The evil character encoding in Python 2

Source: Internet
Author: User

Python2 if the file exists in Chinese, you must specify #-*-Coding:utf8-*-or #coding:utf8, otherwise you will get an error. Then why is this?

We know that in the early days of computer development, the computer can only recognize letters, numbers and some basic symbols, which use 8-bit storage space to store all the content, that is, 2^8=256 a different result, this is the ASCII code. In the circumstances, and did not think of the future expansion of other languages, with the continuous development of computer use more and more widely, using 8-bit storage space has long been unable to meet people's daily needs, so the Unicode (universal code) was born. As the name implies, Unicode contains all the different languages of all countries, and its storage space is increased from 8 bits of storage space to at least 16 bits of storage space, that is, at least 2^16=65536 different results, which is enough to meet the daily needs of people, which is precisely the character encoding used in Python2, However, the problem followed, if the initial use of ASCII character encoding to save the number 1, then it is stored in 0000001, and the use of Unicode to save the number 1, then the storage method is expanded to 00000000 00000001, although the data stored there is no problem, But it will waste a lot of space in vain. Smart people have invented UTF-8, GBK, GB2312 and other character encodings for Unicode, which are further optimized for Unicode encoding, which are all at the same level of character encoding. in the case of UTF-8 character encoding, which can satisfy the encoding of ASCII characters (numbers, characters, letters) are stored in 8-bit storage space, when the European text is encountered will choose 16-bit storage for storage, that is, two bytes of storage, when encountered Chinese characters will use 24-bit storage space storage, That is, three bytes of storage. As you can see,UTF-8, GBK and so on are compared to Unicode it is an optimization, for storing different text, using different storage space digits.

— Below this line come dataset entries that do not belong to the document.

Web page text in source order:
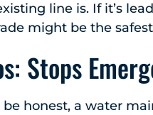
line is. If it’s
might be the
Stops
be honest, a water
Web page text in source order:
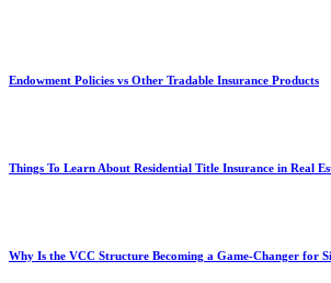
Endowment Policies vs Other Tradable Insurance Products
Things To Learn About Residential Title Insurance in Real
Why Is the VCC Structure Becoming a Game-Changer for
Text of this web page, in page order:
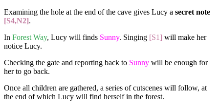
Examining the hole at the end of the cave gives Lucy a secret note
[S4,N2].
In Forest Way, Lucy will finds Sunny. Singing [S1] will make her
notice Lucy.
Checking the gate and reporting back to Sunny will be enough for
her to go back.
Once all children are gathered, a series of cutscenes will follow, at
the end of which Lucy will find herself in the forest.
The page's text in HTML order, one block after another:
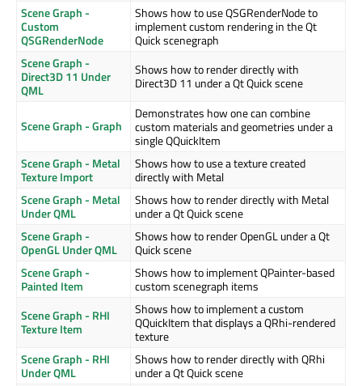
Scene Graph -
Custom
QSGRenderNode
Shows how to use QSGRenderNode to
implement custom rendering in the Qt
Quick scenegraph
Scene Graph -
Direct3D 11 Under
QML
Shows how to render directly with
Direct3D 11 under a Qt Quick scene
Scene Graph - Graph
Demonstrates how one can combine
custom materials and geometries under a
single QQuickItem
Scene Graph - Metal
Texture Import
Shows how to use a texture created
directly with Metal
Scene Graph - Metal
Under QML
Shows how to render directly with Metal
under a Qt Quick scene
Scene Graph -
OpenGL Under QML
Shows how to render OpenGL under a Qt
Quick scene
Scene Graph -
Painted Item
Shows how to implement QPainter-based
custom scenegraph items
Scene Graph - RHI
Texture Item
Shows how to implement a custom
QQuickItem that displays a QRhi-rendered
texture
Scene Graph - RHI
Under QML
Shows how to render directly with QRhi
under a Qt Quick scene
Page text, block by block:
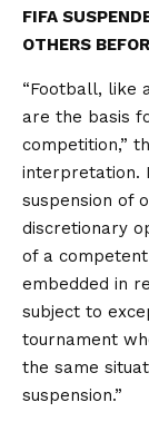
FIFA
OTHERS
“Football, like
are the basis
competition,”
interpretation.
suspension of
discretionary
of a
embedded in
subject to
tournament
the same
suspension.”
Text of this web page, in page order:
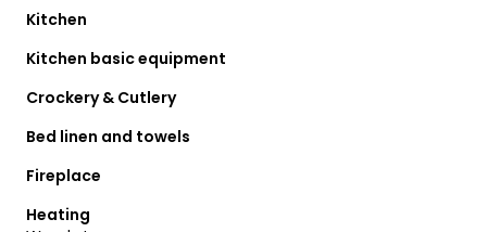
Kitchen
Kitchen basic equipment
Crockery & Cutlery
Bed linen and towels
Fireplace
Heating
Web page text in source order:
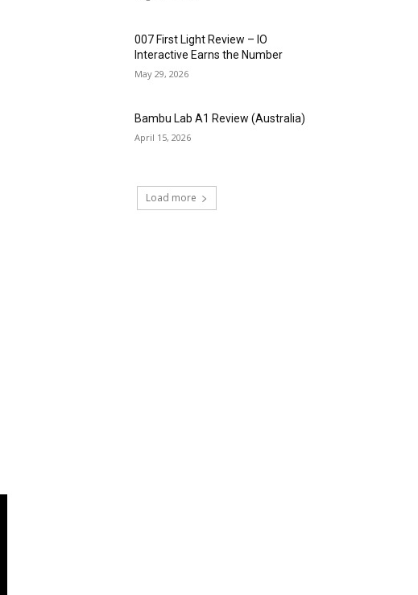
007 First Light Review – IO
Interactive Earns the Number
May 29, 2026
Bambu Lab A1 Review (Australia)
April 15, 2026
Load more
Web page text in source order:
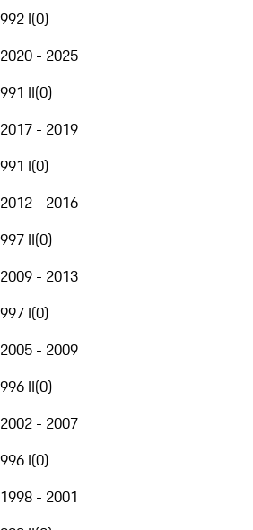
992 I(0)
2020 - 2025
991 II(0)
2017 - 2019
991 I(0)
2012 - 2016
997 II(0)
2009 - 2013
997 I(0)
2005 - 2009
996 II(0)
2002 - 2007
996 I(0)
1998 - 2001
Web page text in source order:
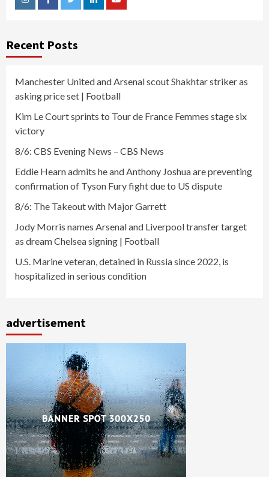
InstagramFacebookTwitterLinkedinYoutube
Recent Posts
Manchester United and Arsenal scout Shakhtar striker as
asking price set | Football
Kim Le Court sprints to Tour de France Femmes stage six
victory
8/6: CBS Evening News – CBS News
Eddie Hearn admits he and Anthony Joshua are preventing
confirmation of Tyson Fury fight due to US dispute
8/6: The Takeout with Major Garrett
Jody Morris names Arsenal and Liverpool transfer target
as dream Chelsea signing | Football
U.S. Marine veteran, detained in Russia since 2022, is
hospitalized in serious condition
advertisement
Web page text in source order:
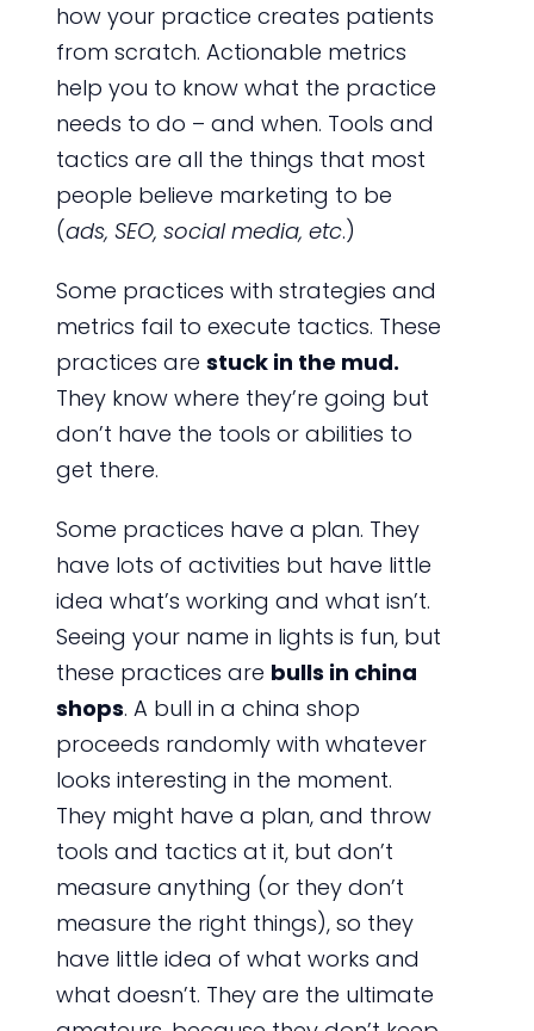
how your practice creates patients
from scratch. Actionable metrics
help you to know what the practice
needs to do – and when. Tools and
tactics are all the things that most
people believe marketing to be
(ads, SEO, social media, etc.)
Some practices with strategies and
metrics fail to execute tactics. These
practices are stuck in the mud.
They know where they’re going but
don’t have the tools or abilities to
get there.
Some practices have a plan. They
have lots of activities but have little
idea what’s working and what isn’t.
Seeing your name in lights is fun, but
these practices are bulls in china
shops. A bull in a china shop
proceeds randomly with whatever
looks interesting in the moment.
They might have a plan, and throw
tools and tactics at it, but don’t
measure anything (or they don’t
measure the right things), so they
have little idea of what works and
what doesn’t. They are the ultimate
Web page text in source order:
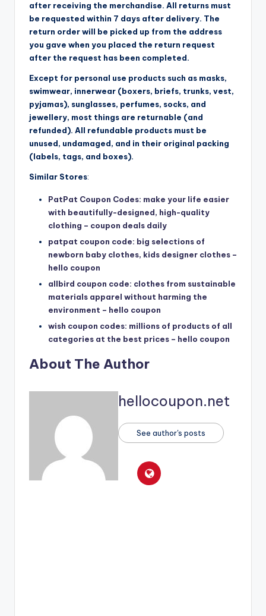
after receiving the merchandise. All returns must
be requested within 7 days after delivery. The
return order will be picked up from the address
you gave when you placed the return request
after the request has been completed.
Except for personal use products such as masks,
swimwear, innerwear (boxers, briefs, trunks, vest,
pyjamas), sunglasses, perfumes, socks, and
jewellery, most things are returnable (and
refunded). All refundable products must be
unused, undamaged, and in their original packing
(labels, tags, and boxes).
Similar Stores:
PatPat Coupon Codes: make your life easier
with beautifully-designed, high-quality
clothing – coupon deals daily
patpat coupon code: big selections of
newborn baby clothes, kids designer clothes –
hello coupon
allbird coupon code: clothes from sustainable
materials apparel without harming the
environment – hello coupon
wish coupon codes: millions of products of all
categories at the best prices – hello coupon
About The Author
hellocoupon.net
See author's posts
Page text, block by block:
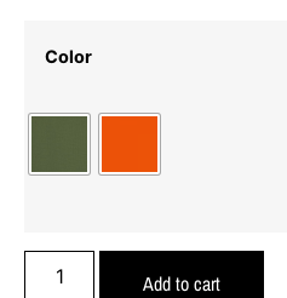
Color
Add to cart
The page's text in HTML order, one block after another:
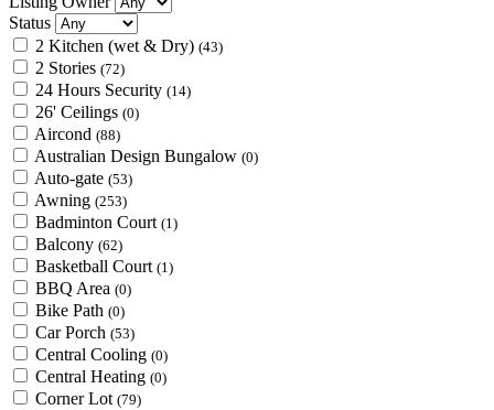
Status
2 Kitchen (wet & Dry) (43)
2 Stories (72)
24 Hours Security (14)
26' Ceilings (0)
Aircond (88)
Australian Design Bungalow (0)
Auto-gate (53)
Awning (253)
Badminton Court (1)
Balcony (62)
Basketball Court (1)
BBQ Area (0)
Bike Path (0)
Car Porch (53)
Central Cooling (0)
Central Heating (0)
Corner Lot (79)
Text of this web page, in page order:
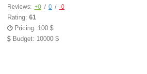
Reviews: +0 / 0 / -0
Rating: 61
Pricing: 100 $
Budget: 10000 $
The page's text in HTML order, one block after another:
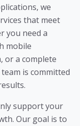
we
that meet
you need a
mobile
or a complete
is committed
support your
Our goal is to
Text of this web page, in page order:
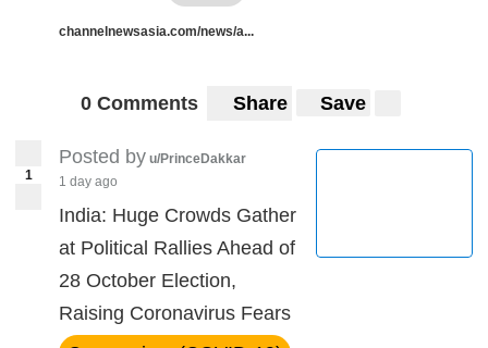
channelnewsasia.com/news/a...
0 Comments Share Save
1
Posted by u/PrinceDakkar
1 day ago
India: Huge Crowds Gather
at Political Rallies Ahead of
28 October Election,
Raising Coronavirus Fears
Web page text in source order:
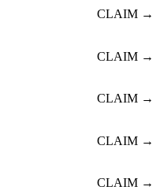
CLAIM →
CLAIM →
CLAIM →
CLAIM →
CLAIM →
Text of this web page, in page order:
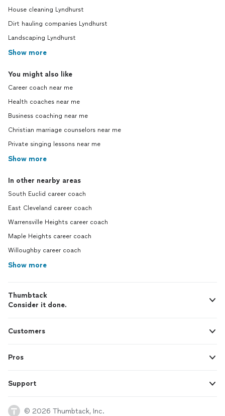
House cleaning Lyndhurst
Dirt hauling companies Lyndhurst
Landscaping Lyndhurst
Show more
You might also like
Career coach near me
Health coaches near me
Business coaching near me
Christian marriage counselors near me
Private singing lessons near me
Show more
In other nearby areas
South Euclid career coach
East Cleveland career coach
Warrensville Heights career coach
Maple Heights career coach
Willoughby career coach
Show more
Thumbtack
Consider it done.
Customers
Pros
Support
© 2026 Thumbtack, Inc.
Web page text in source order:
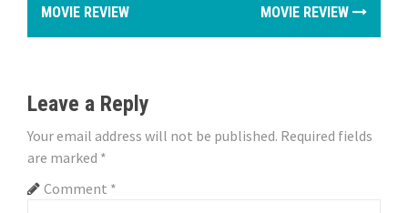
t
a
v
i
MOVIE REVIEW
MOVIE REVIEW
Leave a Reply
Your email address will not be published. Required fields
are marked *
Comment *
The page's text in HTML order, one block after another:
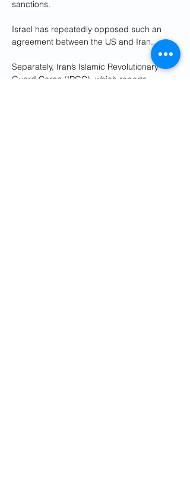
sanctions.
Israel has repeatedly opposed such an
agreement between the US and Iran.
Separately, Iran’s Islamic Revolutionary
Guard Corps (IRGC), which reports
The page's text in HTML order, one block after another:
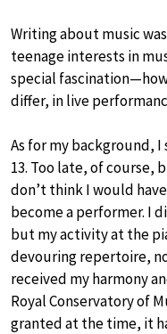
Writing about music
teenage interests in
special
differ, in live
As for my background,
13. Too late, of course,
don’t think I would
become a performer. I
but my activity at the
devouring repertoire,
received my harmony
Royal Conservatory of
granted at the time, it
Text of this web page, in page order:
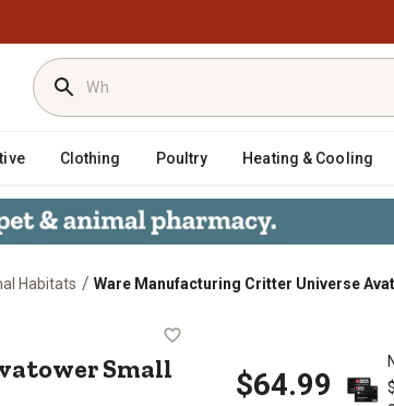
Clothing Poultry Heating & Cooling
Habitats / Ware Manufacturing Critter Universe
Avatower Small Animal
Small
$64.99
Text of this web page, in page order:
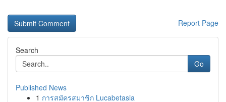
Report Page
Search
Go
Published News
1 การสมัครสมาชิก Lucabetasia
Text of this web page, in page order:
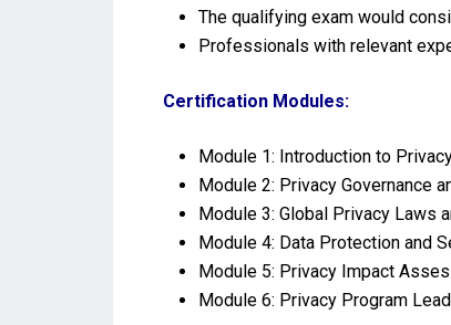
The qualifying exam would
Professionals with relevant
Certification Modules:
Module 1: Introduction to
Module 2: Privacy Governance
Module 3: Global Privacy Laws
Module 4: Data Protection and
Module 5: Privacy Impact
Module 6: Privacy Program
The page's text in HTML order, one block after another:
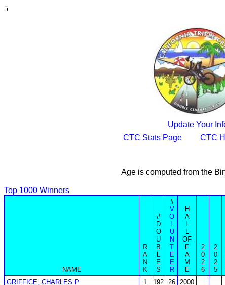
5
Update Your
CTC Stats Page
CTC
Age is computed from the
Top 1000 Winners
NAME
R
A
N
K
#
D
O
U
B
L
E
S
#
V
O
L
U
N
T
E
E
R
H
A
L
L
OF
F
A
M
E
2
0
2
6
2
0
2
5
GRIFFICE, CHARLES P
1 192 26 2000
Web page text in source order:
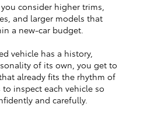
consider higher trims,
and larger models that
a new-car budget.
vehicle has a history,
of its own, you get to
already fits the rhythm of
inspect each vehicle so
and carefully.
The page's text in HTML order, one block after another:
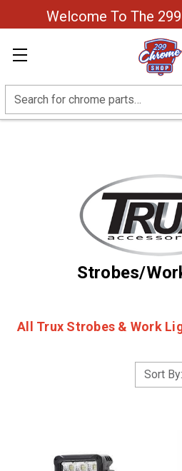
Welcome To The
Search
Strobes/
All Trux Strobes & Work
Sort By:
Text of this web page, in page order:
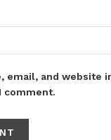
email, and website
comment.
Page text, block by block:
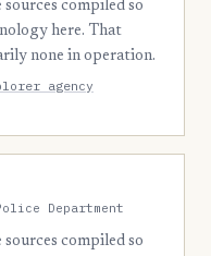
compiled so
here. That
none in operation.
agency
Department
compiled so
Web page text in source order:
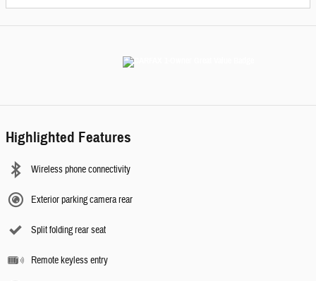
Highlighted Features
Wireless phone connectivity
Exterior parking camera rear
Split folding rear seat
Remote keyless entry
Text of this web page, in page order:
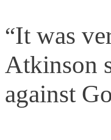
“It was
Atkinson
against
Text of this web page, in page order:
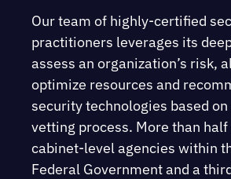
Our team of highly-certified
practitioners leverages its
assess an organization’s risk,
optimize resources and
security technologies based
vetting process. More than half
cabinet-level agencies within
Federal Government and a
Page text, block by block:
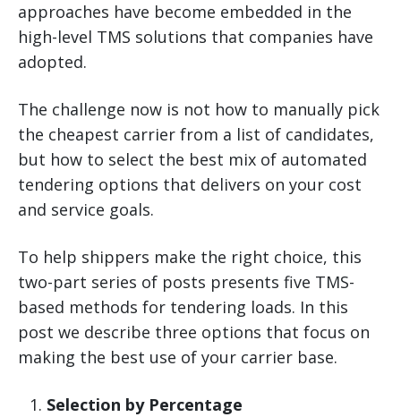
approaches have become embedded in the
high-level TMS solutions that companies have
adopted.
The challenge now is not how to manually pick
the cheapest carrier from a list of candidates,
but how to select the best mix of automated
tendering options that delivers on your cost
and service goals.
To help shippers make the right choice, this
two-part series of posts presents five TMS-
based methods for tendering loads. In this
post we describe three options that focus on
making the best use of your carrier base.
Selection by Percentage
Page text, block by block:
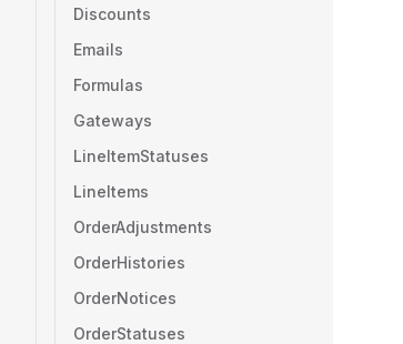
Discounts
Emails
Formulas
Gateways
LineItemStatuses
LineItems
OrderAdjustments
OrderHistories
OrderNotices
OrderStatuses
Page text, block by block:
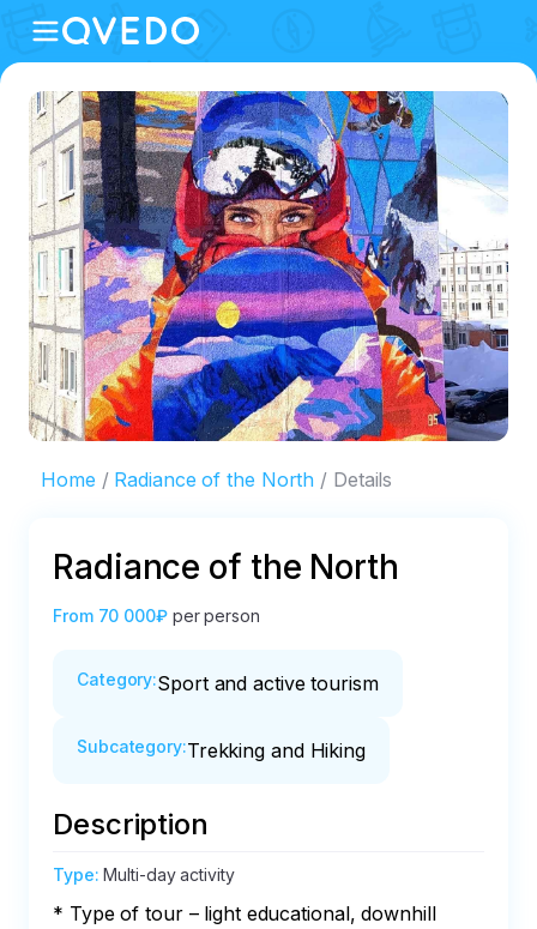
Home Radiance of the North Details
Radiance of the North
From 70 000₽ per person
Category:Sport and active tourism
Subcategory:Trekking and Hiking
Description
Type:Multi-day activity
* Type of tour – light educational, downhill
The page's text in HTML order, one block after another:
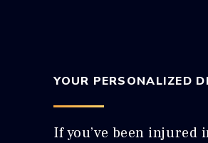
YOUR PERSONALIZED
If you’ve been injured
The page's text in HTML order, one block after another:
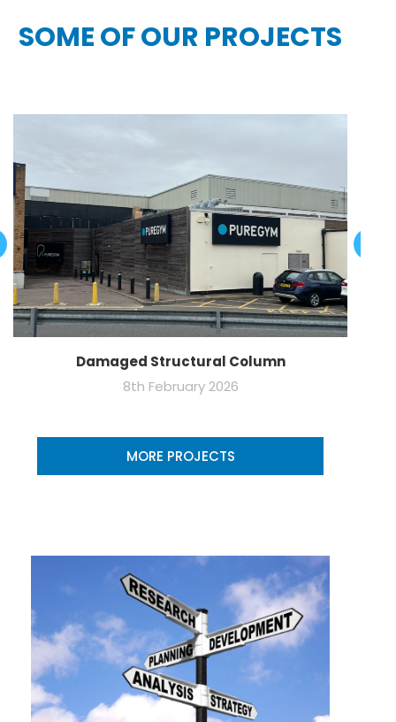
SOME OF OUR PROJECTS
Damaged Structural Column
8th February 2026
MORE PROJECTS
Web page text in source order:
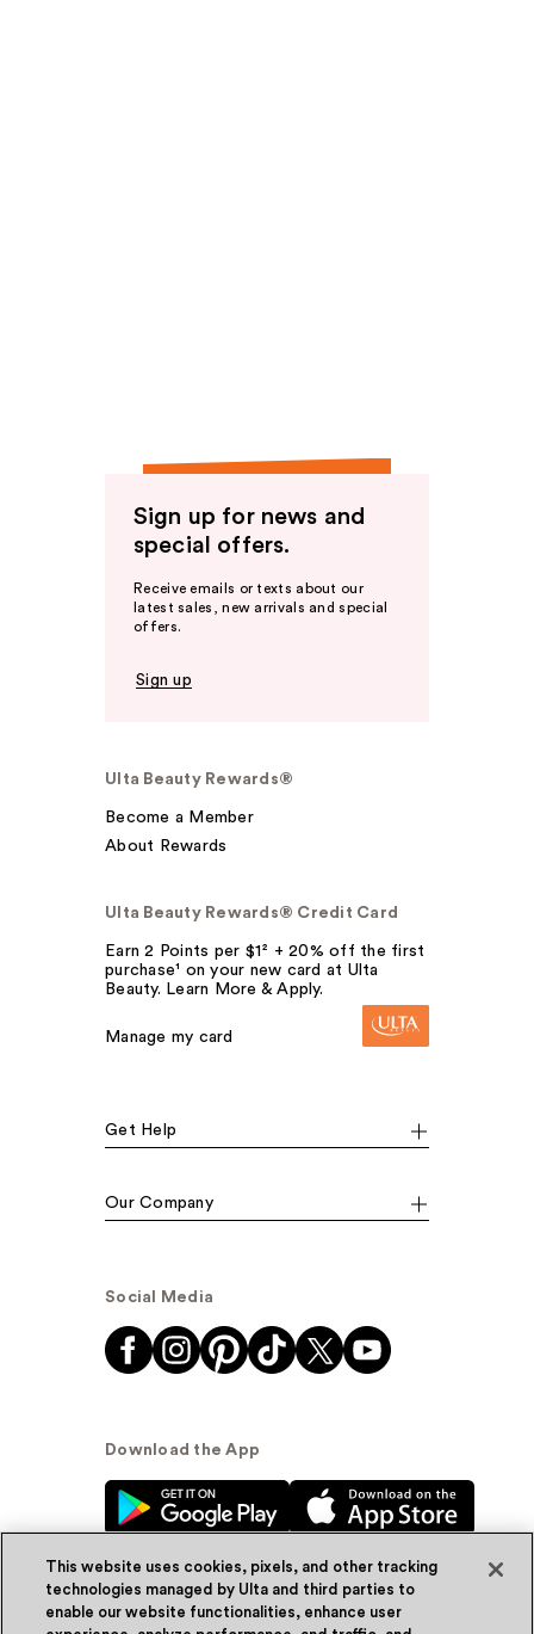
Sign up for news and
special offers.
Receive emails or texts about our
latest sales, new arrivals and special
offers.
Sign up
Ulta Beauty Rewards®
Become a Member
About Rewards
Ulta Beauty Rewards® Credit Card
Earn 2 Points per $1² + 20% off the first
purchase¹ on your new card at Ulta
Beauty. Learn More & Apply.
Manage my card
Get Help
Our Company
Social Media
Download the App
This website uses cookies, pixels, and other tracking
technologies managed by Ulta and third parties to
enable our website functionalities, enhance user
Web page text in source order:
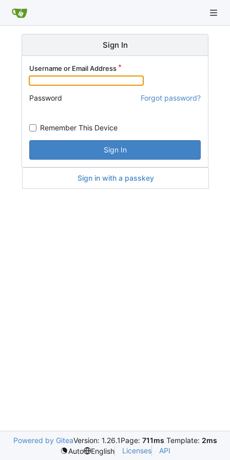
Sign In
Username or Email Address
Password Forgot password?
Remember This Device
Sign In
Sign in with a passkey
Powered by GiteaVersion: 1.26.1Page: 711ms Template: 2ms
Auto
English Licenses API
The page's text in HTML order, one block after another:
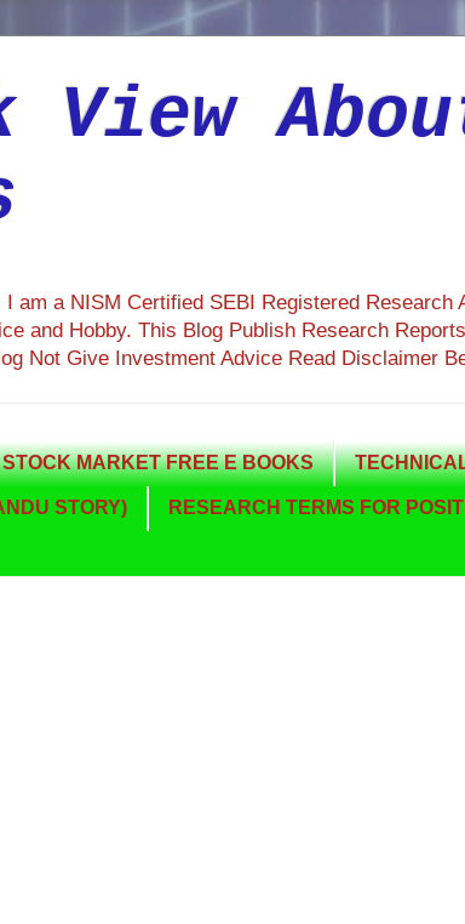
View
am a NISM Certified SEBI Registered Research
and Hobby. This Blog Publish Research
Not Give Investment Advice Read Disclaimer
STOCK MARKET FREE E BOOKS
STORY) RESEARCH TERMS FOR
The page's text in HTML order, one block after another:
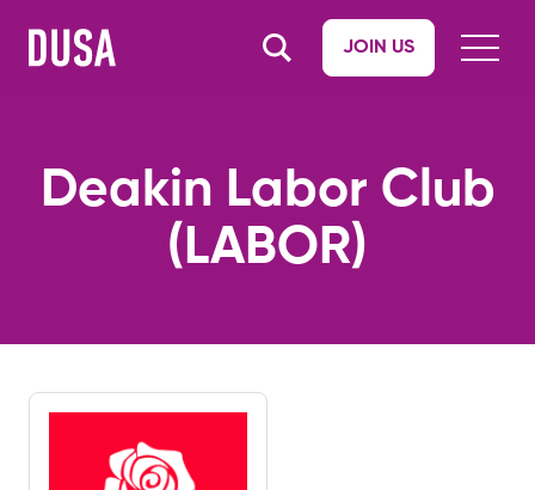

From the above, in the Python2 file start to explicitly specify the character encoding, if you do not specify the system will directly error, and this involves the conversion of character encoding problem: when the conversion from UTF-8 character encoding to GBK character encoding is not able to directly convert, The Decode method needs to be decoded from the UTF-8 encoding, when the character encoding is converted to Unicode, and then the Unicode encoding is encoded using the Encode method and converted to GBK character encoding. the reason that Python2 character encoding is a headache, refers to the UTF-8 sibling character encoding conversion GBK sibling character encoding, need to use Unicode character encoding for conversion. Reference

  

By default, the UTF-8 character encoding is specified globally in Python3, even if no character encoding setting is specified, the printout is normal, and there is no need for decoding operations in Python, but encoding is still required.

Summary: If you need to convert between different character encodings in Python2, you need to use Unicode to do this, and you cannot convert between different character encodings, which is optimized in Python3, and all character encodings are set to UTF-8 by default. Completely solved because of the character coding headache problem.

The evil character encoding in Python 2

Contact Us

The content source of this page is from Internet, which doesn't represent Alibaba Cloud's opinion; products and services mentioned on that page don't have any relationship with Alibaba Cloud. If the content of the page makes you feel confusing, please write us an email, we will handle the problem within 5 days after receiving your email.

If you find any instances of plagiarism from the community, please send an email to: info-contact@alibabacloud.com and provide relevant evidence. A staff member will contact you within 5 working days.

A Free Trial That Lets You Build Big!

Start building with 50+ products and up to 12 months usage for Elastic Compute Service

  • Sales Support

    1 on 1 presale consultation

  • After-Sales Support

    24/7 Technical Support 6 Free Tickets per Quarter Faster Response

  • Alibaba Cloud offers highly flexible support services tailored to meet your exact needs.